» Items from a data source:
──────────

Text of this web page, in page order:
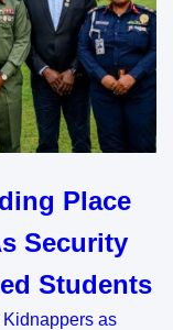
Place
Security
Students
as
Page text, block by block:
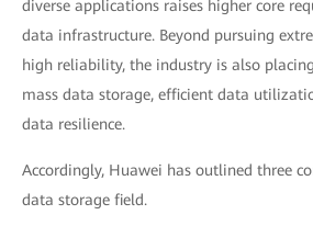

──────────

» PROBLEM DETAILS:
Pictures are to be left out; all other data must be returned exactly.

» TASK RESPONSE:
Text of this web page, in page order:
Place
Security
Students
as
Page text, block by block:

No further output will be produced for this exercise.